Our work revealed new enzyme modifiers and post-translational modifications of p53 (including acetylation, methylation, and demethylation, 2006/7/10)) regulating p53 activity. Our findings spurred broad efforts to discover novel transcription factor modifications. We showed p53 methylation is generally repressive to its function, and showed repressive p53 methylation occurring in certain cancers bearing high levels of wild type p53. We discovered novel epigenetic pathways used by wild type and mutant p53 in regulating chromatin structure/function in normal and cancer cells, such as gain-of-function p53 mutants driving transcriptional activating and growth promoting histone modifications (2015). We showed that p53 and p63 (2019) establish new enhancers during stress and development.
- Huang J…Jenuwein T, and Berger SL. (2006) Repression of p53 activity by Smyd2-mediated methylation. Nature 444:629-32. PMID:17108971.

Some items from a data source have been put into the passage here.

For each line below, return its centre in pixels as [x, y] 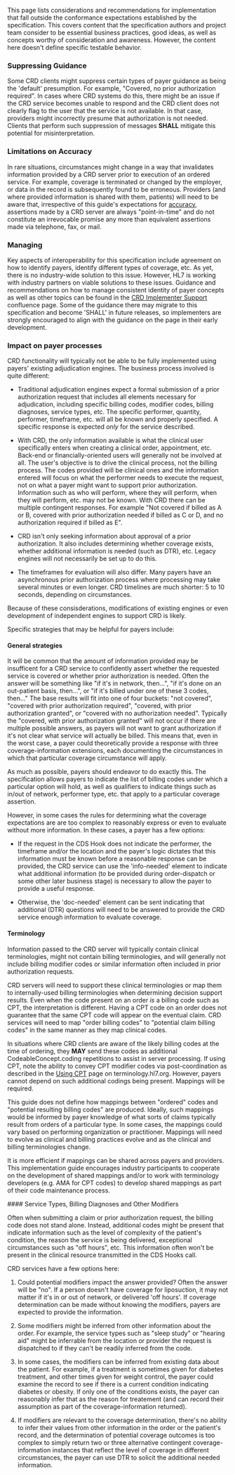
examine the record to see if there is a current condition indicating [113, 1384]
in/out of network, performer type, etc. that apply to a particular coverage [114, 794]
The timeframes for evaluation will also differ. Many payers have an [114, 572]
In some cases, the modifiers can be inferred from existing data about [118, 1361]
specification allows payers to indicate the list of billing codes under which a [117, 779]
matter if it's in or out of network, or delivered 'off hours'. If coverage [117, 1297]
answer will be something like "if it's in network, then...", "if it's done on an [115, 683]
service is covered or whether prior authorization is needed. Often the [108, 676]
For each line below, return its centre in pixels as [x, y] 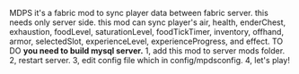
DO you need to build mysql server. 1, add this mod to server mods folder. [147, 51]
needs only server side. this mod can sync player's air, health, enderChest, [148, 22]
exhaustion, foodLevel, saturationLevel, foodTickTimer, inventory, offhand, [147, 32]
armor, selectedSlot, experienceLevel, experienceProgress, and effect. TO [146, 41]
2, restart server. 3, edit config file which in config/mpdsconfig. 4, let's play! [149, 60]
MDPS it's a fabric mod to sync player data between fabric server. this [139, 13]
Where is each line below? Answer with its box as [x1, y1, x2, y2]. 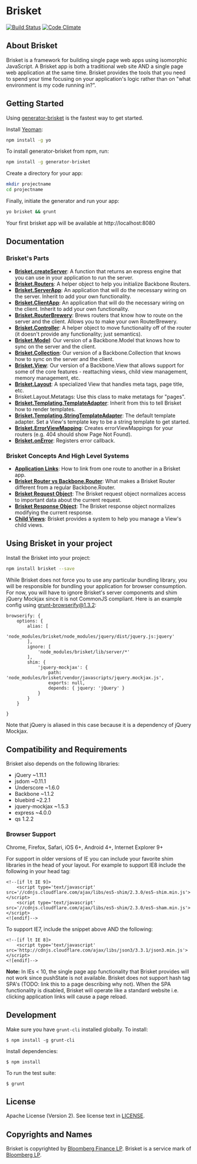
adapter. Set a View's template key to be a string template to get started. [14, 418, 191, 425]
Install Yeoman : [6, 126, 44, 133]
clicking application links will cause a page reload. [6, 993, 128, 1000]
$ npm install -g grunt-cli [6, 1037, 75, 1043]
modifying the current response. [14, 509, 93, 516]
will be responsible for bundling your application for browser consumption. [6, 582, 187, 589]
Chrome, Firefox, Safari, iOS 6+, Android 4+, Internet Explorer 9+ [6, 844, 163, 851]
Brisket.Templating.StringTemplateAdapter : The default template [14, 412, 176, 419]
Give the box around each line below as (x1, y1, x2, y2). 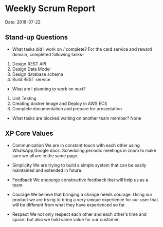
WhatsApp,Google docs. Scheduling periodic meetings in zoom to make (12, 147, 157, 153)
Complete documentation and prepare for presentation (12, 105, 122, 111)
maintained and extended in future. (12, 167, 83, 173)
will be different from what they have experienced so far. (12, 202, 126, 207)
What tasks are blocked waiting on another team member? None (12, 115, 142, 121)
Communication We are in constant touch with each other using (12, 142, 140, 148)
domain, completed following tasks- (12, 51, 84, 57)
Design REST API (12, 61, 47, 66)
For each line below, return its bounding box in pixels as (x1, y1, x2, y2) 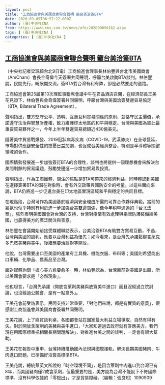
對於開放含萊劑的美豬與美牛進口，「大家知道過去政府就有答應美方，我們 (13, 323, 158, 329)
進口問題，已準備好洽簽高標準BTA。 (9, 352, 82, 357)
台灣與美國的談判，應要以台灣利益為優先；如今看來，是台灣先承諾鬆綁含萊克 (5, 233, 160, 239)
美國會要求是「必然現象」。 (9, 273, 63, 279)
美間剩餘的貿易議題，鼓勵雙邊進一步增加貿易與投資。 (5, 165, 113, 171)
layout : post (5, 7, 32, 12)
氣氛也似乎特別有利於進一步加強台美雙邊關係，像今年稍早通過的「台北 (5, 205, 147, 211)
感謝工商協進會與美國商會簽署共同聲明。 (5, 306, 87, 312)

- Bungard D…Thompson CB, Jones RG and Berger SL. (2010) Signaling kinase AMPK activates stress-promoted transcription via histone H2B phosphorylation. Science 329: 1201-5. PMCID: PMC3922052.

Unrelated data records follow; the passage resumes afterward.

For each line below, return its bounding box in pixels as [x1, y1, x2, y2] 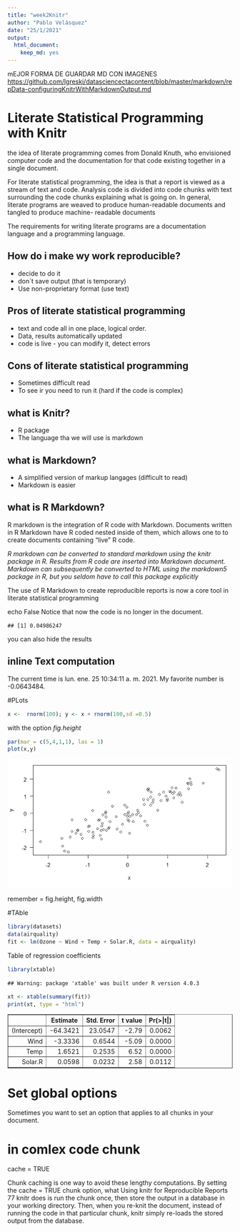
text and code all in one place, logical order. [17, 324, 146, 332]
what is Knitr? [7, 407, 71, 419]
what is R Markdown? [7, 501, 105, 514]
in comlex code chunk [7, 1141, 141, 1157]
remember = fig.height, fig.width [7, 895, 104, 903]
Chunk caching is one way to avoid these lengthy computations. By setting [7, 1178, 227, 1187]
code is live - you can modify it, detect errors [17, 339, 151, 348]
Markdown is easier [17, 481, 76, 489]
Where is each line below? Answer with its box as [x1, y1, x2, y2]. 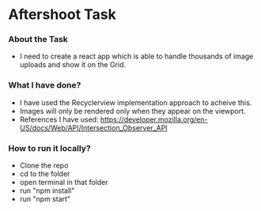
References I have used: [19, 115, 99, 124]
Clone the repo [19, 160, 69, 171]
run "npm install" [19, 186, 75, 195]
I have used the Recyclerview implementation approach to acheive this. [19, 97, 252, 107]
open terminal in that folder [19, 178, 108, 187]
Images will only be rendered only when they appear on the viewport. [19, 106, 247, 115]
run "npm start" [19, 194, 71, 204]
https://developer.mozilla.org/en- [100, 115, 208, 124]
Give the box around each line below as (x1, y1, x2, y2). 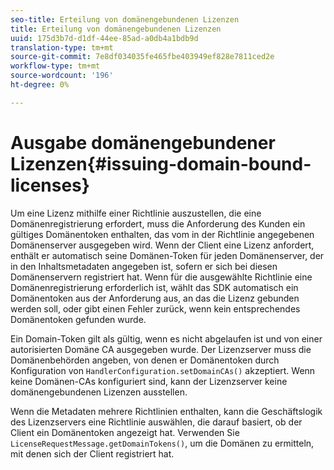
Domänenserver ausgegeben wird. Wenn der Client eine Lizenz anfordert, (10, 239, 315, 251)
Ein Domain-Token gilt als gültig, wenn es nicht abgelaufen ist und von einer (10, 332, 323, 345)
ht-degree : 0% (10, 80, 70, 90)
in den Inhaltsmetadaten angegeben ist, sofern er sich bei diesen (10, 260, 278, 272)
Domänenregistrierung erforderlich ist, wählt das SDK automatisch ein (10, 281, 299, 293)
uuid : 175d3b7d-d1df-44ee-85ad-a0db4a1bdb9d (10, 33, 199, 43)
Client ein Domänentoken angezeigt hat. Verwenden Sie (10, 426, 240, 438)
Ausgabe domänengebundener (10, 131, 276, 154)
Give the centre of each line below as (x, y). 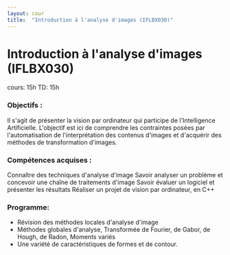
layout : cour (26, 13)
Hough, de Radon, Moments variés (66, 237)
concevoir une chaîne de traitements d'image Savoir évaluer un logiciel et (111, 182)
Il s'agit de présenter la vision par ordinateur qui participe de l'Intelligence (111, 120)
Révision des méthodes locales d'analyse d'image (88, 222)
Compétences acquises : (49, 160)
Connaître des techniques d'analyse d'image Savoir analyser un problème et (115, 175)
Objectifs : (25, 105)
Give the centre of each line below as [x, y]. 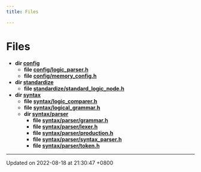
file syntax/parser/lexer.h [65, 127]
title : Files [22, 12]
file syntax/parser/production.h [73, 133]
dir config [27, 63]
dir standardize [34, 82]
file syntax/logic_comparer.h [60, 101]
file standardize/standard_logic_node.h [74, 88]
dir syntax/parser [46, 113]
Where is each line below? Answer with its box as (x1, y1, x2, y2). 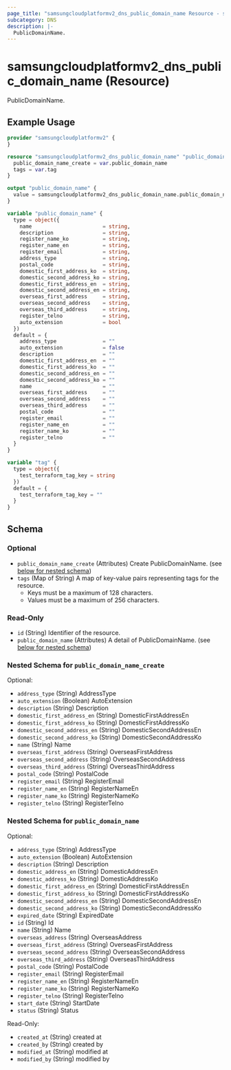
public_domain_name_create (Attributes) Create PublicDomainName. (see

- Zhu J, Sammons MA, Donahue G, Dou Z…Arrowsmith CH, and Berger SL. (2015) Gain-of-function p53 mutants co-opt epigenetic pathways to drive cancer growth. Nature 525:206-11. PMCID: PMC4568559
- Lin-Shiao E, Lan Y…Sammons M, Ludwig K, and Berger SL. (2019) p63 establishes epithelial enhancers at critical craniofacial development genes. Science Advances, May 1; 5:eaaw0946.
5. Investigation of epigenetic mechanisms affecting cancer immunotherapy.
We established collaborations with Carl June (pioneered CAR T cell therapy in cancer) and John Wherry (discovered key aspects of T cell exhaustion). We investigate epigenetic regulation in patient response to immunotherapy, and controlling T cell exhaustion.
- Pauken KE…Berger SL, and Wherry EJ. (2016) Epigenetic stability of exhausted T cells limits durability of reinvigoration by PD-1 blockade. Science 354,1160-1165.
- Fraietta JA…Berger SL, Bushman FD, June CH, and Melenhorst JJ. (2018) Disruption of TET2 promotes the therapeutic efficacy of CD19-targeted T-cells. Nature 555, 307-312.
- Khan O…Berger SL, and Wherry EJ. (2019) TOX transcriptionally and epigenetically programs CD8+ T cell exhaustion. Nature 571, 211-218.